Severa was a moderator on the Russian spam community Spamdot[.]biz. In this paid ad from 2004, Severa lists prices to rent his spam botnet.

Early in his career, Severa worked very closely with two major purveyors of spam. One was Alan Ralsky, an American spammer who was convicted in 2009 of paying Severa and other spammers to promote pump-and-dump stock scams.

The other was a major spammer who went by the nickname “Cosma,” the cybercriminal thought to be responsible for managing the Rustock botnet (so named because it was a Russian botnet frequently used to send pump-and-dump stock spam). Microsoft, which has battled to scrub botnets like Rustock off of millions of PCs, later offered a still-unclaimed $250,000 reward for information leading to the arrest and conviction of the Rustock author.

Severa ran several affiliate programs that paid cybercriminals to trick people into installing fake antivirus software. In 2011, KrebsOnSecurity dissected “SevAntivir” — Severa’s eponymous fake antivirus affiliate program  — showing it was used to deploy new copies of the Kelihos spam botnet.

A screenshot of the “SevAntivir” fake antivirus or “scareware” affiliate program run by Severa.

In 2010, Microsoft — in tandem with a number of security researchers — launched a combined technical and legal sneak attack on the Waledac botnet, successfully dismantling it. The company would later do the same to the Kelihos botnet, a global spam machine which shared a great deal of code with Waledac and infected more than 110,000 Microsoft Windows PCs.

Levashov was arrested in 2017 while in Barcelona, Spain with his family. According to a lengthy April 2017 story in Wired.com, he got caught because he violated a basic security no-no: He used the same log-in credentials to both run his criminal enterprise and log into sites like iTunes.

In fighting his extradition to the United States, Levashov famously told the media, “If I go to the U.S., I will die in a year.” But a few months after his extradition, Levashov would plead guilty to four felony counts, including intentional damage to protected computers, conspiracy, wire fraud and aggravated identity theft.

At his sentencing hearing today, Levashov thanked his wife, attorney and the large number of people who wrote the court in support of his character, but otherwise declined to make a statement.
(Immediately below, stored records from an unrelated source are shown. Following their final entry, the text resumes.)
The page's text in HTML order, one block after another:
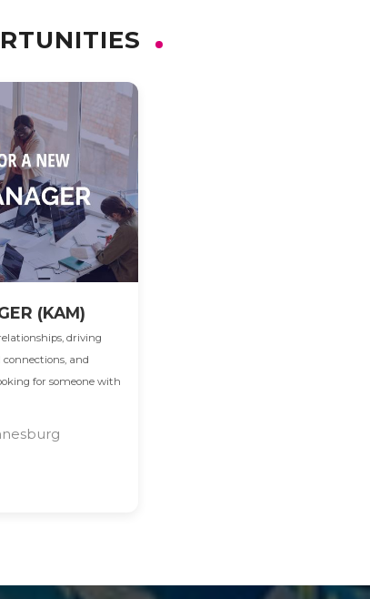
(KAM)
driving
and
for someone with
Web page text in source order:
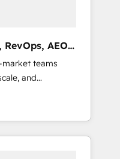
custom agents
HIPAA-
growth.
AEO
teams
and
activate
platform
Loop
expert-led
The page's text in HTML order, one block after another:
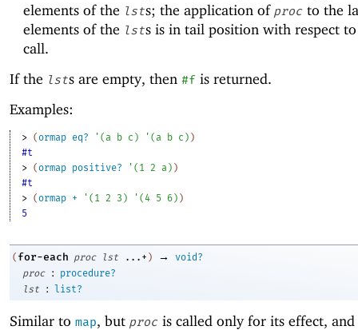
elements of the lsts; the application of procto the
elements of the lsts is in tail position with respect
call.
If the lsts are empty, then #f is returned.
Examples:
> (ormap eq? ' ( a b c ) ' ( a b c ) )
#t
> (ormap positive? ' ( 1 2 a ) )
#t
> (ormap + ' ( 1 2 3 ) ' (4 5 6 ) )
5
( for-each proc lst ...+ ) →
void?
proc
:
procedure?
lst
: list?
Similar to map, but proc is called only for its effect,
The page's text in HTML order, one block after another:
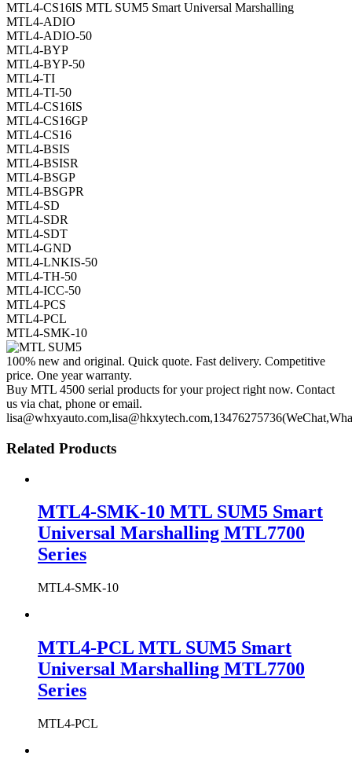
MTL4-CS16IS MTL SUM5 Smart Universal Marshalling
MTL4-ADIO
MTL4-ADIO-50
MTL4-BYP
MTL4-BYP-50
MTL4-TI
MTL4-TI-50
MTL4-CS16IS
MTL4-CS16GP
MTL4-CS16
MTL4-BSIS
MTL4-BSISR
MTL4-BSGP
MTL4-BSGPR
MTL4-SD
MTL4-SDR
MTL4-SDT
MTL4-GND
MTL4-LNKIS-50
MTL4-TH-50
MTL4-ICC-50
MTL4-PCS
MTL4-PCL
MTL4-SMK-10
100% new and original. Quick quote. Fast delivery. Competitive
price. One year warranty.
Buy MTL 4500 serial products for your project right now. Contact
us via chat, phone or email.
Related Products
MTL4-SMK-10 MTL SUM5 Smart
Universal Marshalling MTL7700
Series
MTL4-SMK-10
MTL4-PCL MTL SUM5 Smart
Universal Marshalling MTL7700
Series
MTL4-PCL
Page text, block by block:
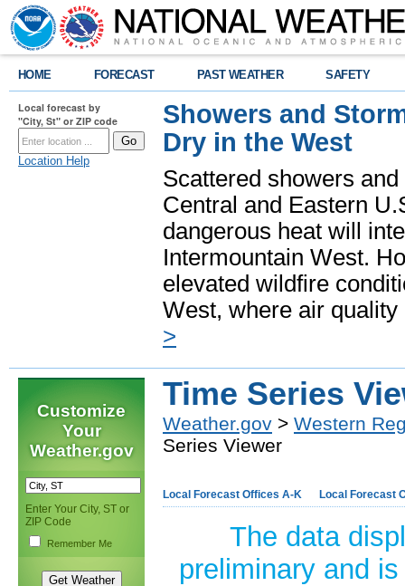
HOME FORECAST PAST WEATHER SAFETY
Local forecast by
"City, St" or ZIP code
Location Help
Showers and
Dry in the West
Scattered showers
Central and Eastern
dangerous heat will
Intermountain West.
elevated wildfire
West, where air
>
Customize
Your
Weather.gov
Enter Your City, ST or
ZIP Code
Remember Me
Time Series
Weather.gov > Western
Series Viewer
Local Forecast Offices A-K Local Forecast
The data
preliminary and
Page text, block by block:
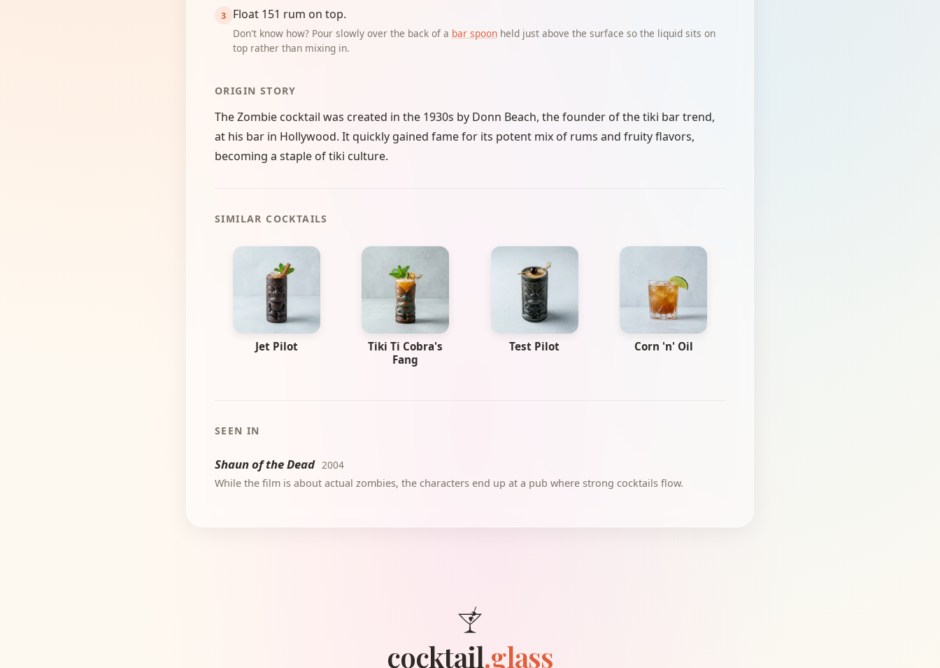
Float 151 rum on top.
Don't know how? Pour slowly over the back of a bar spoonheld just above the surface so the liquid sits on
top rather than mixing in.
ORIGIN STORY
The Zombie cocktail was created in the 1930s by Donn Beach, the founder of the tiki bar trend,
at his bar in Hollywood. It quickly gained fame for its potent mix of rums and fruity flavors,
becoming a staple of tiki culture.
SIMILAR COCKTAILS
Jet Pilot
Tiki Ti Cobra's
Fang
Test Pilot Corn 'n' Oil
SEEN IN
Shaun of the Dead 2004
While the film is about actual zombies, the characters end up at a pub where strong cocktails flow.
cocktail.glass
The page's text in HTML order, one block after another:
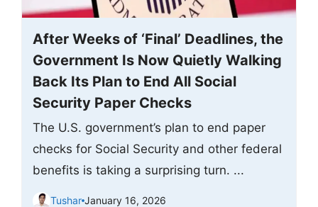
After Weeks of ‘Final’ Deadlines, the
Government Is Now Quietly Walking
Back Its Plan to End All Social
Security Paper Checks
The U.S. government’s plan to end paper
checks for Social Security and other federal
benefits is taking a surprising turn. ...
Tushar January 16, 2026

His attorney read a lengthy statement explaining that Levashov got into spamming as a way to provide for his family, and that over a period of many years that business saw him supporting countless cybercrime operations.

The plea agreement Levashov approved in 2018 gave Judge Robert Chatigny broad latitude to impose a harsh prison sentence. The government argued that under U.S. federal sentencing guidelines, Levashov’s crimes deserved an “offense level” of 32, which for a first-time offender means a sentence of anywhere from 121 to 151 months (10 to 12 years).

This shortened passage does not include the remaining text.